In any case, Sergey is going to share a preliminary patch on how the
current API would be used in the V4L2 videobuf2 framework. That should
give us more input on how such a helper could look.

Other than that, again, thanks a lot for helping with this.

Best regards,
Tomasz
Sergey Senozhatsky Dec. 8, 2020, 7:13 a.m. UTC | #8
On (20/12/08 13:54), Tomasz Figa wrote:
> 

> In any case, Sergey is going to share a preliminary patch on how the

> current API would be used in the V4L2 videobuf2 framework. That should

> give us more input on how such a helper could look.


HUGE apologies for the previous screw up! I replied in the
gmail web-interface and that did not work out as expected
(at all, big times).

I'm sorry about that!

Take two, no html this time around.

---

My current WIP (deep WIP) series can be found at [0]. The patch that adds new
DMA API support is at the head of the series [1]. New DMA API requires us to
have several internal videobuf2 API changes before we can proceed [2]: v4l2 and
videobuf2 core do not pass enough information to the vb2 allocators now. Previously,
if user space requests non-coherent allocation v4l2 would set queue dma_attr bit,
videobuf2 core would pass queue->dma_attrs to vb2 allocator, which would 
those dma_attrs for dma_alloc(). So everything was transparent (sort of). Since we
don't have that dma_attr flag anymore, there is no way for v4l2 to pass the request
information (coherent or non-coherent) to the vb2 allocator.
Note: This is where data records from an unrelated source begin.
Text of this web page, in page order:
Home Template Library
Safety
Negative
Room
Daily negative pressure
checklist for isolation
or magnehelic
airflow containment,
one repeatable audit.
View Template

Hence we need to rework
the vb2 allocator API. I currently pass vb2 pointer, but we decided to rework it again
and to pass dedicated VB2_ALLOC_FLAGS from the videobuf2 core to the 
allocator. This is still in my private tree and not completely ready, will push those
patches to github later.

Another thing to notice is that the new API requires us to have two execution branches
in allocators - one for the current API; and one for the new API (if it's supported and
if user-space requested non-coherent allocation).

[0] https://github.com/sergey-senozhatsky/linux-next-ss/commits/master
[1] https://github.com/sergey-senozhatsky/linux-next-ss/commit/a45f48b483daee59594c62e4aaf01790aab960c8
[2] https://github.com/sergey-senozhatsky/linux-next-ss/commit/b784145101c398da7fe9e2608b6001e58e05a9b5

	-ss
Christoph Hellwig Dec. 9, 2020, 11:12 a.m. UTC | #9
On Tue, Dec 08, 2020 at 01:54:00PM +0900, Tomasz Figa wrote:
> >From the media perspective, it would be good to have the vmap

> optional, similarly to the DMA_ATTR_NO_KERNEL_MAPPING attribute for

> coherent allocations. Actually, in the media drivers, the need to have

> a kernel mapping of the DMA buffers corresponds to a minority of the

> drivers. Most of them only need to map them to the userspace.

> 

> Nevertheless, that minority actually happens to be quite widely used,

> e.g. the uvcvideo driver, so we can't go to the other extreme and just

> drop the vmap at all.


My main problem is that the DMA_ATTR_NO_KERNEL_MAPPING makes a mess
of an API.  I'd much rather have low-level API that returns the
discontiguous allocations and another one that vmaps them rather
than starting to overload arguments like in dma_alloc_attrs with
DMA_ATTR_NO_KERNEL_MAPPING.

> 

> In any case, Sergey is going to share a preliminary patch on how the

> current API would be used in the V4L2 videobuf2 framework. That should

> give us more input on how such a helper could look.


Awesome!
Christoph Hellwig Dec. 9, 2020, 11:16 a.m. UTC | #10
On Tue, Dec 08, 2020 at 04:13:20PM +0900, Sergey Senozhatsky wrote:
> On (20/12/08 13:54), Tomasz Figa wrote:

> > 

> > In any case, Sergey is going to share a preliminary patch on how the

> > current API would be used in the V4L2 videobuf2 framework. That should

> > give us more input on how such a helper could look.

> 

> HUGE apologies for the previous screw up! I replied in the

> gmail web-interface and that did not work out as expected

> (at all, big times).


Actually the previous mail was a mime multipart one, and the plain text
version displayed just fine here.  My the gmail engineers finally learned
something after all.

> Another thing to notice is that the new API requires us to have two execution branches

> in allocators - one for the current API; and one for the new API (if it's supported and

> if user-space requested non-coherent allocation).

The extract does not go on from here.